In recent years, image-to-image translation (I2IT) has been widely used in a number of domains, including style transfer, image restoration, dehazing, super-resolution reconstruction, and more. Achieving precise transformations between the original area S and the goal area T is the aim of I2IT. This is done while ensuring the preservation of the fundamental content from the source domain in the transformation. One common task in the field of style transfer involves converting horse images into zebra images.
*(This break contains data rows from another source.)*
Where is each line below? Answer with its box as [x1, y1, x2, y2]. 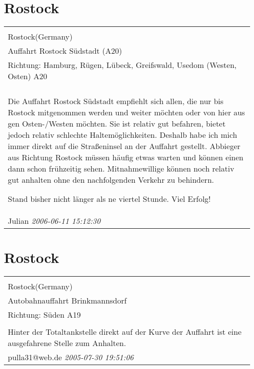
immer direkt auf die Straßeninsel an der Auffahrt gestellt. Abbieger [8, 140, 241, 152]
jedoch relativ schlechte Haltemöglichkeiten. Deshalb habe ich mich [8, 129, 237, 141]
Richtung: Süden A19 [8, 309, 81, 321]
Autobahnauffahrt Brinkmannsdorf [8, 295, 127, 306]
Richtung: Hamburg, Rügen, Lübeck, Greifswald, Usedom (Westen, [8, 59, 237, 71]
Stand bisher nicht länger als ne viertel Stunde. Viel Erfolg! [8, 193, 211, 205]
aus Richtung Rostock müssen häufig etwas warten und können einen [8, 152, 244, 163]
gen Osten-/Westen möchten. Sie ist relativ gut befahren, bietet [8, 118, 226, 130]
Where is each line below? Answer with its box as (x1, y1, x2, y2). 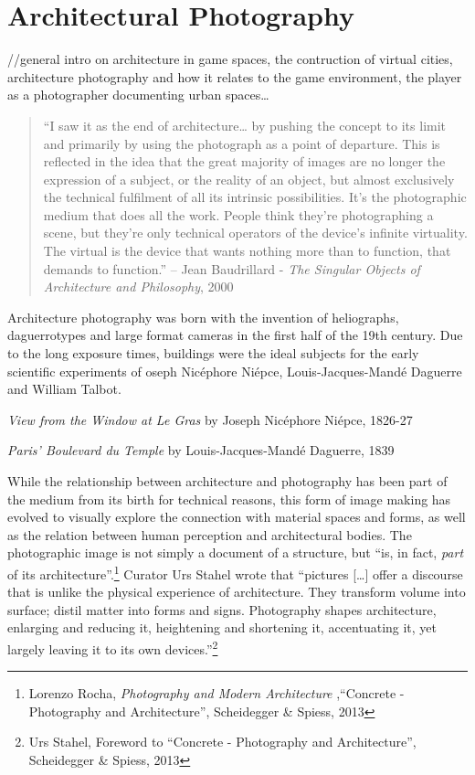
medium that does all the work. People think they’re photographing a (43, 205, 434, 224)
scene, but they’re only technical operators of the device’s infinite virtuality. (43, 223, 468, 242)
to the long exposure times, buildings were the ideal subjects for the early (7, 344, 419, 363)
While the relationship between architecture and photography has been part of (7, 472, 448, 490)
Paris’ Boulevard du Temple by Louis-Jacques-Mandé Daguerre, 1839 (7, 441, 395, 460)
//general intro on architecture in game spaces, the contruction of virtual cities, (7, 49, 453, 69)
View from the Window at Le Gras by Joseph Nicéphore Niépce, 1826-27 (7, 409, 413, 429)
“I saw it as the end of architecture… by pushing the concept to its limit (43, 115, 447, 134)
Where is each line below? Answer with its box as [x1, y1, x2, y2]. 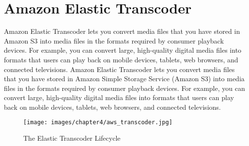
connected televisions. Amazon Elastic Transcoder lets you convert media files [4, 64, 235, 74]
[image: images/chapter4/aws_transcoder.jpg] [23, 119, 172, 126]
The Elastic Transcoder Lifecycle [23, 133, 121, 143]
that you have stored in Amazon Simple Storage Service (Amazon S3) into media [4, 73, 245, 84]
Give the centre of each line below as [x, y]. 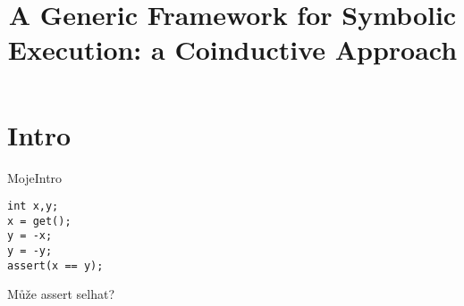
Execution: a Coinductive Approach [232, 50]
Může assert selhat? [61, 294]
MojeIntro [35, 177]
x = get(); [39, 221]
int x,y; [33, 207]
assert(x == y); [55, 265]
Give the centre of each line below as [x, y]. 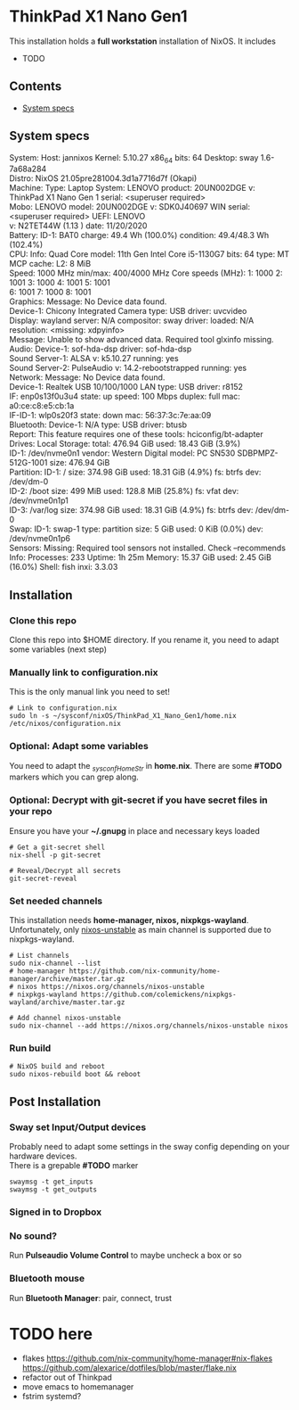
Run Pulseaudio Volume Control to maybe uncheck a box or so [125, 1256]
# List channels [39, 956]
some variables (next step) [58, 649]
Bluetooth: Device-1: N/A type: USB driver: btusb [98, 425]
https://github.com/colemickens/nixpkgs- [159, 995]
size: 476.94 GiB [80, 463]
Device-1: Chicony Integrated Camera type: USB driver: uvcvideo [128, 311]
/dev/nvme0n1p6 [40, 539]
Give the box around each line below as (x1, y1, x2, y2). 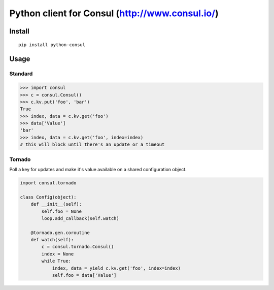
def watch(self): (30, 237, 74, 243)
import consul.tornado (20, 180, 77, 185)
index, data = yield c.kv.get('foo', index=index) (52, 265, 181, 271)
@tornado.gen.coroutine (30, 230, 90, 236)
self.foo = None (41, 208, 82, 214)
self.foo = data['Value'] (52, 272, 117, 278)
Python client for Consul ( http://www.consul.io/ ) (9, 8, 219, 19)
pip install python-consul (18, 42, 86, 48)
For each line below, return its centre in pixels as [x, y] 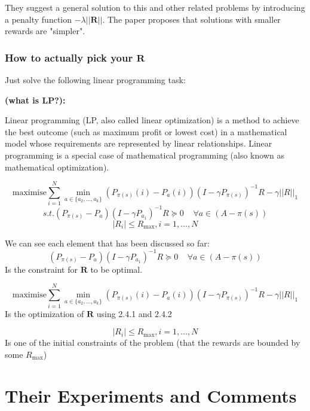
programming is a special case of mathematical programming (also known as [145, 155]
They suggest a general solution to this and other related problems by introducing [155, 7]
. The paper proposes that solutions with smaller [191, 19]
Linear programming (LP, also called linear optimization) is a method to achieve [152, 120]
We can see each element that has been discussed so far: [107, 243]
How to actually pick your [69, 57]
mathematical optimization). [57, 167]
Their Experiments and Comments [151, 395]
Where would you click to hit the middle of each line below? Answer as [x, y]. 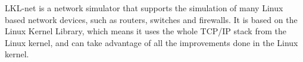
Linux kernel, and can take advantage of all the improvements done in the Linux [151, 42]
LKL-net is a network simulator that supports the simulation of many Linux [144, 8]
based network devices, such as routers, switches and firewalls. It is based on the [151, 19]
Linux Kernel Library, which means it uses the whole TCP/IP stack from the [146, 31]
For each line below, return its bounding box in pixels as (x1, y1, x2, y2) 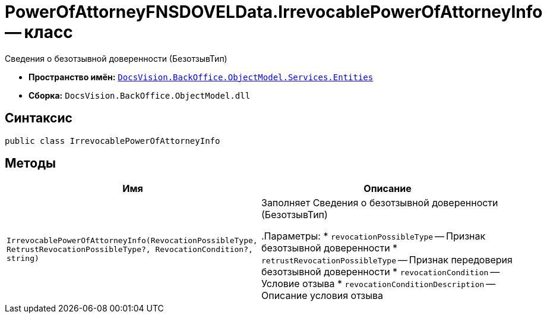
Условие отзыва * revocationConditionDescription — (261, 278, 496, 290)
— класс (5, 22, 73, 42)
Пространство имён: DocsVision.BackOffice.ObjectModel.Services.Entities (29, 71, 374, 82)
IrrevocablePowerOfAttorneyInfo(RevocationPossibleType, (7, 235, 258, 245)
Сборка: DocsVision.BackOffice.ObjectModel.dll (29, 90, 251, 100)
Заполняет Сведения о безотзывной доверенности (261, 197, 498, 209)
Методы (5, 156, 56, 171)
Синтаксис (5, 111, 72, 126)
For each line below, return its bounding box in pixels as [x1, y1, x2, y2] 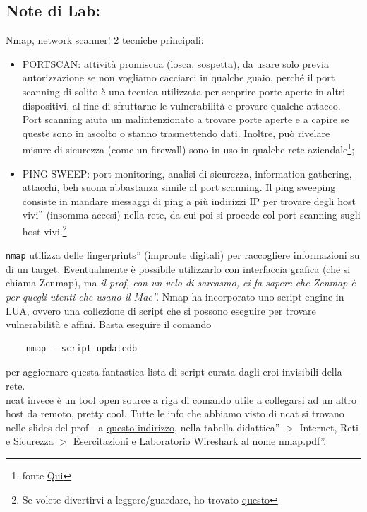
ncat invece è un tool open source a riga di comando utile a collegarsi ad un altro [6, 392, 356, 407]
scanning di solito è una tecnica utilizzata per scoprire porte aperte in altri [22, 83, 346, 98]
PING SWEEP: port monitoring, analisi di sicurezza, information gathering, [22, 165, 352, 180]
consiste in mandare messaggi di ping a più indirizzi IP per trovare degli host [22, 193, 356, 208]
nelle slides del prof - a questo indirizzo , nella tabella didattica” [6, 419, 280, 434]
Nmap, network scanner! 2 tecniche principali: [6, 33, 204, 47]
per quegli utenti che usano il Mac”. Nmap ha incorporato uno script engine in [6, 289, 344, 304]
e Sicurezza [6, 434, 54, 448]
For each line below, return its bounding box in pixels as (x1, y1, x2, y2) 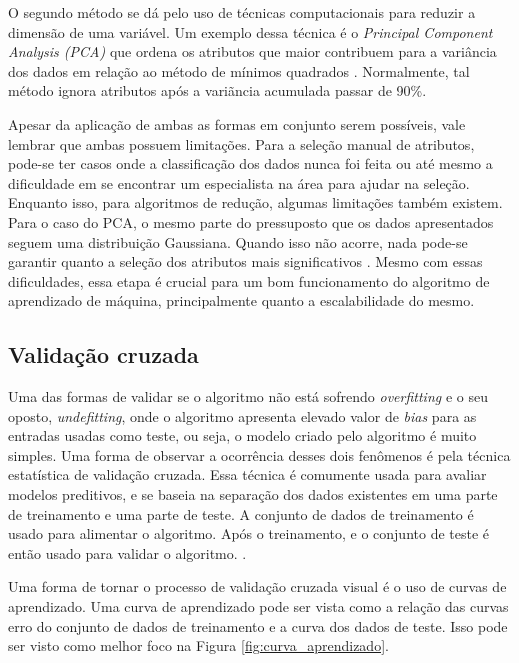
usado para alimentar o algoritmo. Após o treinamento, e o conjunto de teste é (8, 523, 490, 544)
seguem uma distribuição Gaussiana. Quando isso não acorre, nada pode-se (8, 231, 468, 252)
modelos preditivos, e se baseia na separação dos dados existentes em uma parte (8, 484, 498, 505)
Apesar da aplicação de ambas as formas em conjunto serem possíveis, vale (8, 113, 466, 134)
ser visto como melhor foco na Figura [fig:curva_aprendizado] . (8, 635, 389, 656)
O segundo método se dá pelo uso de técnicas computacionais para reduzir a (8, 2, 476, 22)
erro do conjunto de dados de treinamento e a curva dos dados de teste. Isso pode (8, 615, 508, 636)
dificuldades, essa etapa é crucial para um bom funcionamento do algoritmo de (8, 270, 490, 291)
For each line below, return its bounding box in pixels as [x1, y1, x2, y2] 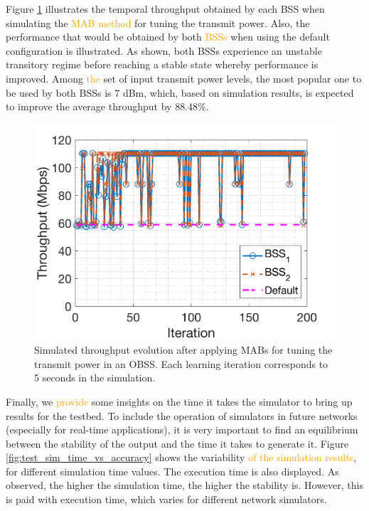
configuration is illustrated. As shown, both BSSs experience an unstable [6, 43, 322, 58]
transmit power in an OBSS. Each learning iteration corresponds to [34, 356, 328, 371]
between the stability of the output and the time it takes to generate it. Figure [6, 436, 349, 451]
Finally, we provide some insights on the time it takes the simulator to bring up [6, 394, 353, 409]
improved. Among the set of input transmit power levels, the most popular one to [6, 70, 362, 85]
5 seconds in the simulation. [34, 370, 156, 385]
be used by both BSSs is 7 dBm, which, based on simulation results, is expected [6, 85, 354, 100]
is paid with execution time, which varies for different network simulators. [6, 492, 327, 507]

The objective of this transfer is to convert an image of a horse to a zebra while preserving the original image’s background and structures.

CycleGAN [1], 1D Cycle-GAN [2], and AttenCGAN [3] address unique challenges by incorporating the concept of combining Generative Adversarial Networks (GAN) with cycle consistency. These approaches aim to constrain and improve the resemblance between artificially generated images and actual images. However, cycle consistency [1] can lead to distorted generated images. In order to generate more vibrant images, CUT [4], RRUIT [5], and SRC [6] attempt to reduce the constraints of cycle consistency [1]. CUT [4] introduces the method of block contrastive learning. With the goal to efficiently use the properties of the generator’s input and output domains for contrastive learning, this strategy suggests maximising the mutual information between input and output blocks. By imposing constraints on the features from the same position using the encoder, it ensures the preservation of important content in the source domain, thus leading to an improvement in the quality of image translation.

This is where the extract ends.